In August, at the Canadian Society of Corporate Secretaries’ annual conference, during a session on anti-corruption and bribery, Pohlmann unveiled SNC-Lavalin’s new  compliance organization designed to detect and deal with compliance issues whenever and wherever they may occur throughout the company. It includes five senior management appointments focused on such areas as compliance program monitoring and investigations; seven compliance officers at business units such as Instruments & Controls, Transportation and Power; and three regional compliance officers in Europe, Latin America and Africa/Middle East. Each of the 15 officers reports directly to Pohlmann.

SNC-Lavalin has also rolled out a new policy for engaging with business partners that.establishes principles and due diligence procedures to be followed before entering into an agreement with parties who will act on behalf of the company. This policy aims to ensure that SNC-Lavalin deals only with people or organizations of integrity and in good standing with the business community, and which have the background, reputation and qualifications required for the services they provide.

‘Even when we don’t have control in a joint venture [where SNC-Lavalin has] a minority interest, there are tools we can  use to ask controlling joint venture partners to follow,” Pohlmann said during the anti-corruption session at the CSCS conference. ‘When the controlling partners don’t want to follow those rules, we ask SNC-Lavalin’s representative to the JV to ask questions and that they be read into board meeting minutes.’
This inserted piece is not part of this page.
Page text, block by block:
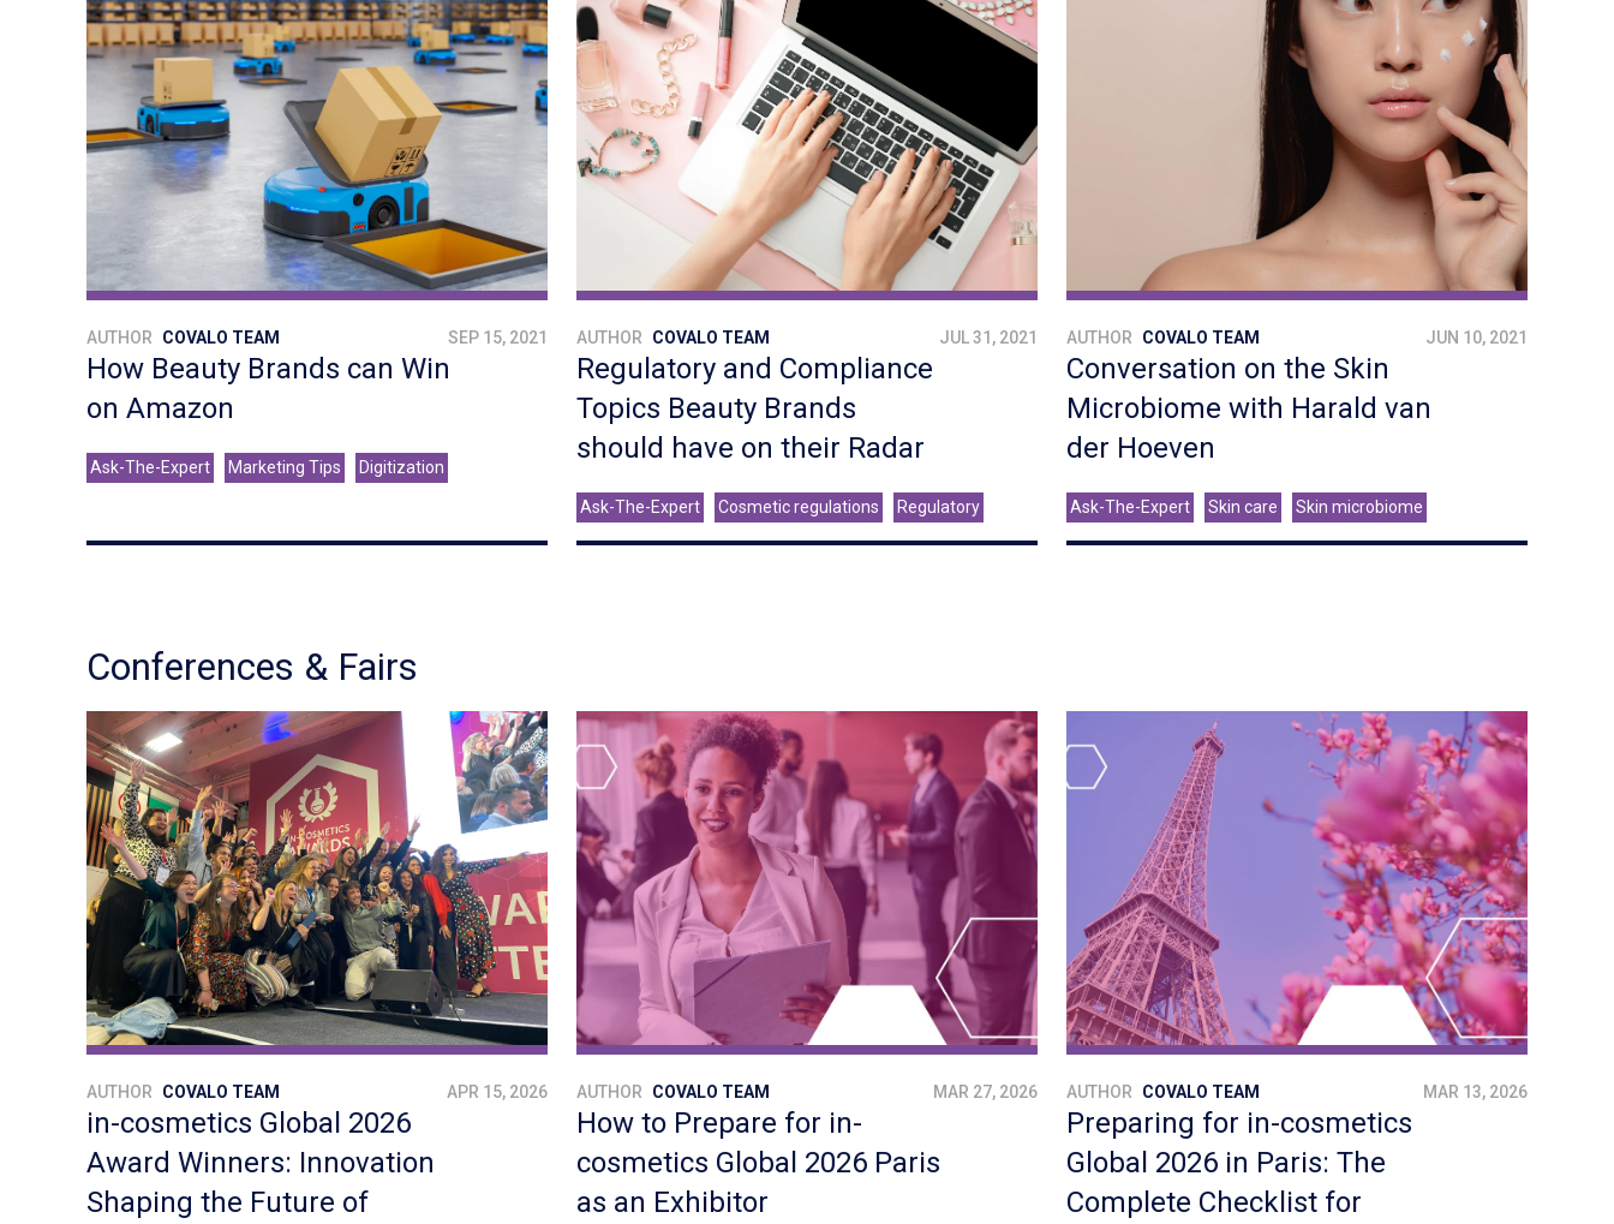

He added that the level of risk involved in a proposed relationship between SNC-Lavalin and a business partner will determine the extent of the due diligence review it will conduct.

The company also has created a personal compliance training program for all employees, with particular focus on those working in functions that are known to expose employees to a higher level of corruption risk. The training, to be provided in person by compliance experts, aims to equip employees with the tools they need to do business in line with high ethical standards, regardless of the regulatory circumstances or external parties they encounter.

In addition, the company has hired an independent monitor who reports to the World Bank and will offer suggestions for SNC-Lavalin to hone and enhance its compliance program from this point on. As part of its settlement agreement with the World Bank, which has banned the company and 100 of its subsidiaries from bidding on any World Bank development project for the next 10 years, SNC-Lavalin will be monitored over the next few years by lawyers with experience with the Foreign Corruption Practices Act.